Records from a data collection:
────────────────

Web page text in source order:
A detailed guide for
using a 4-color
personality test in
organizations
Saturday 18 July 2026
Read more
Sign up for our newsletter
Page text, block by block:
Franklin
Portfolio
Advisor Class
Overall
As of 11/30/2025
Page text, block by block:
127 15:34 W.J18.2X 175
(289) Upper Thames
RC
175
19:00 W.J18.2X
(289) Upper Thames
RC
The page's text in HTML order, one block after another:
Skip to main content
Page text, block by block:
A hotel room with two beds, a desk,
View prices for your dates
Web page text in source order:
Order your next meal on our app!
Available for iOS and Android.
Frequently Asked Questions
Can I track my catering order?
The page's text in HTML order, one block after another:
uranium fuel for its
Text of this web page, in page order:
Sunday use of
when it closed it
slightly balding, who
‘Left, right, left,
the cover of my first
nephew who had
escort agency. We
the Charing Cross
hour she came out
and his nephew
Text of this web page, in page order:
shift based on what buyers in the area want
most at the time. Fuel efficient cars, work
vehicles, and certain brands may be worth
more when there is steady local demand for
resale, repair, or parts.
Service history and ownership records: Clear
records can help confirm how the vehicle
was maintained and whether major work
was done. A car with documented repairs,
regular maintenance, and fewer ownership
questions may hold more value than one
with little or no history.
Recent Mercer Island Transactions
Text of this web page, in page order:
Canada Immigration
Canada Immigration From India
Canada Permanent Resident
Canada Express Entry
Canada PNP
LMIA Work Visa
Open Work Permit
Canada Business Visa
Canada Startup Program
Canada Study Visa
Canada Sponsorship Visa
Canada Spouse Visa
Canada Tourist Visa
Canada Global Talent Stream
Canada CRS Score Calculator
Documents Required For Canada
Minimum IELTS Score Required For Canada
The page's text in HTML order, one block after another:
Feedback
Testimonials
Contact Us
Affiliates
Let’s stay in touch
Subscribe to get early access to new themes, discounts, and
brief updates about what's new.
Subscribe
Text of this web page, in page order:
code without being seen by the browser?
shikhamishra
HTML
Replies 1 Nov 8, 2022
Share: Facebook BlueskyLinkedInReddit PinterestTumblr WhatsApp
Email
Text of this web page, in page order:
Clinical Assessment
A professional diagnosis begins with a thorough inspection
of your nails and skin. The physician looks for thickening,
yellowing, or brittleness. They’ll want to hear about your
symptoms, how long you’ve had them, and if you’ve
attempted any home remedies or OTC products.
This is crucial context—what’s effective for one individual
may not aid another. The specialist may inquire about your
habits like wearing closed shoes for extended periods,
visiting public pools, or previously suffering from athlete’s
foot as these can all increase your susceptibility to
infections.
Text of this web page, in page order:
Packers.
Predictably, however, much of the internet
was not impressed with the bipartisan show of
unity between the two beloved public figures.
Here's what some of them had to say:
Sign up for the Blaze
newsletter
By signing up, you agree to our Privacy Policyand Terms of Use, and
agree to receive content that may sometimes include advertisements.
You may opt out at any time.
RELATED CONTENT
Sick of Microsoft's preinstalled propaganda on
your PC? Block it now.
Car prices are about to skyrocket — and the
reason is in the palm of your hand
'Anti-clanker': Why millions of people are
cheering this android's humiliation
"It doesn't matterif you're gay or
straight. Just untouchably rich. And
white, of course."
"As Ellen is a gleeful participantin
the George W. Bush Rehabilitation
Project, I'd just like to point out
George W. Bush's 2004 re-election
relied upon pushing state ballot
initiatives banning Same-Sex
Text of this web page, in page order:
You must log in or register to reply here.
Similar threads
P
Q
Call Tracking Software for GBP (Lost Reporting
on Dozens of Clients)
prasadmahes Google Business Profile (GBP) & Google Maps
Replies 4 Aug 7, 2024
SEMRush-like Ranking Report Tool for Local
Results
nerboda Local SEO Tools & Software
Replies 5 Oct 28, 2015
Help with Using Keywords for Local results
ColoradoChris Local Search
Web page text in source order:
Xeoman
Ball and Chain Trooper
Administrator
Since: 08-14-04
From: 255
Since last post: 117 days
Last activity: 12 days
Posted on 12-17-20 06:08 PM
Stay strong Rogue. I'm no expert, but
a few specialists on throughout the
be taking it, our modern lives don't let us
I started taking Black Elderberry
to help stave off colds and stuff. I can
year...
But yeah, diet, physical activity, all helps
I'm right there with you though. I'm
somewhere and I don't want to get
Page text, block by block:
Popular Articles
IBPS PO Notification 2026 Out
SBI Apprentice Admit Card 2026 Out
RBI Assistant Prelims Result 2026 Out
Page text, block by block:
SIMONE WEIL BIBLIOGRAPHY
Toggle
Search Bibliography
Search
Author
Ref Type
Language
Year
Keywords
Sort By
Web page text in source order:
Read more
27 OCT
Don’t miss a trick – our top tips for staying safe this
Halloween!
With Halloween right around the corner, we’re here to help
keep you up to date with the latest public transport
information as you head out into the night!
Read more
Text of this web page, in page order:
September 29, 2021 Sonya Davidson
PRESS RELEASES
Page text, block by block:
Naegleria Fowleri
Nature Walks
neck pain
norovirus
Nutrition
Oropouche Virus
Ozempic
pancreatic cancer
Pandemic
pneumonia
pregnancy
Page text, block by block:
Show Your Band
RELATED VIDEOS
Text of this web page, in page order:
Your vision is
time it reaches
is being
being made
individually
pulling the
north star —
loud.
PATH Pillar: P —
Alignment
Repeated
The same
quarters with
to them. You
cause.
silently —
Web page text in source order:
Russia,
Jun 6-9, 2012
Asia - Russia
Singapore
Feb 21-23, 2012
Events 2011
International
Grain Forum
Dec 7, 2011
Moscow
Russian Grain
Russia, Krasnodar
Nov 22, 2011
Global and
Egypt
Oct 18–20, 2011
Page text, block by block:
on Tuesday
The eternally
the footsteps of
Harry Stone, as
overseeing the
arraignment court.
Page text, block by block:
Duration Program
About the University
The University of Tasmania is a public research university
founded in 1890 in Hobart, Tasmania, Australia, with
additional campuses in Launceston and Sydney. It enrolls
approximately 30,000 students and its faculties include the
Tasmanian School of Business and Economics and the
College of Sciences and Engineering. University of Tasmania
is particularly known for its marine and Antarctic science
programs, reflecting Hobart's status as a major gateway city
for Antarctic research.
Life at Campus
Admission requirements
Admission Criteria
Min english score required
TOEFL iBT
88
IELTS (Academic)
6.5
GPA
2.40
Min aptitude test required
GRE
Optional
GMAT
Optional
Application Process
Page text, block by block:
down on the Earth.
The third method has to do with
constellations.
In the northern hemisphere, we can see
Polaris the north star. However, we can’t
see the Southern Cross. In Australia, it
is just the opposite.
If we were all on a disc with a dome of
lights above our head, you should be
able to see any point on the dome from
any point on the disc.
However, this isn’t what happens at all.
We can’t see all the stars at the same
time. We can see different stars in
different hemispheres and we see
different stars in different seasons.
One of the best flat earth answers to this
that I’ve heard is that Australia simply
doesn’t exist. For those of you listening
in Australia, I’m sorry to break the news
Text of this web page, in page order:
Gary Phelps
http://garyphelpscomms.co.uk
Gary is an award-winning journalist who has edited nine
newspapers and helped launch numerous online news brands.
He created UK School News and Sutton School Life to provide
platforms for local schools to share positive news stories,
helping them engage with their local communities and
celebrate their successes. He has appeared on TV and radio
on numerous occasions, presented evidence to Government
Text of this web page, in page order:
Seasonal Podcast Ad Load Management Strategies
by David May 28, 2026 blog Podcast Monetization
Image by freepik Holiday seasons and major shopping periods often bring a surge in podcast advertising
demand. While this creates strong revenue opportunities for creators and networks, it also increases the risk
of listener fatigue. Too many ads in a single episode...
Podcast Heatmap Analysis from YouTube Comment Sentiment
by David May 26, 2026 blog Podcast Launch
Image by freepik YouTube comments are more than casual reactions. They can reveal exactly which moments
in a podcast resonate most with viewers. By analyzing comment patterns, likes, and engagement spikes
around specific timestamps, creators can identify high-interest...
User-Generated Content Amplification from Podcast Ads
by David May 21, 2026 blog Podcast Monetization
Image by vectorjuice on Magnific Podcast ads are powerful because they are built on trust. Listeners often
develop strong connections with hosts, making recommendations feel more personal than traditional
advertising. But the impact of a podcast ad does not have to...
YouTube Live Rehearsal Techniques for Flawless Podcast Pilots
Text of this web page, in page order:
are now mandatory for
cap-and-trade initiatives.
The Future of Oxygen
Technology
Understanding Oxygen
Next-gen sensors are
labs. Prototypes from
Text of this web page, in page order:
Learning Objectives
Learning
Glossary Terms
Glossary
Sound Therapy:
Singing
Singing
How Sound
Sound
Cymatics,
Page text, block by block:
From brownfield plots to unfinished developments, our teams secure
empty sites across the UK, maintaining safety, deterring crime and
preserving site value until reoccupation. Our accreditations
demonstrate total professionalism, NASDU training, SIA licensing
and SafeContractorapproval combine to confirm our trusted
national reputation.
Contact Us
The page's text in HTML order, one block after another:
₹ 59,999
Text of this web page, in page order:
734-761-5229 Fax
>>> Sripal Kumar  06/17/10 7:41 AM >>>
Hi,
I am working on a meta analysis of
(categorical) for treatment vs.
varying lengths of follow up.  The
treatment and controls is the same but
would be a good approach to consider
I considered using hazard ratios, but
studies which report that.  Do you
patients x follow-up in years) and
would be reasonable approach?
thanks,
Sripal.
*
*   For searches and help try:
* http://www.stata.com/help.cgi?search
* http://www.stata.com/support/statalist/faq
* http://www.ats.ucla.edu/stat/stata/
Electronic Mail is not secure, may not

────────────────

GOAL OF THE EXERCISE:
Working from the data above, extract solely the lines from the one containing "Oct 18–20, 2011" through the one containing "Admission Criteria", exactly as they appear, both included.

SOLUTION FOR THIS TASK:
Oct 18–20, 2011
Page text, block by block:
on Tuesday
The eternally
the footsteps of
Harry Stone, as
overseeing the
arraignment court.
Page text, block by block:
Duration Program
About the University
The University of Tasmania is a public research university
founded in 1890 in Hobart, Tasmania, Australia, with
additional campuses in Launceston and Sydney. It enrolls
approximately 30,000 students and its faculties include the
Tasmanian School of Business and Economics and the
College of Sciences and Engineering. University of Tasmania
is particularly known for its marine and Antarctic science
programs, reflecting Hobart's status as a major gateway city
for Antarctic research.
Life at Campus
Admission requirements
Admission Criteria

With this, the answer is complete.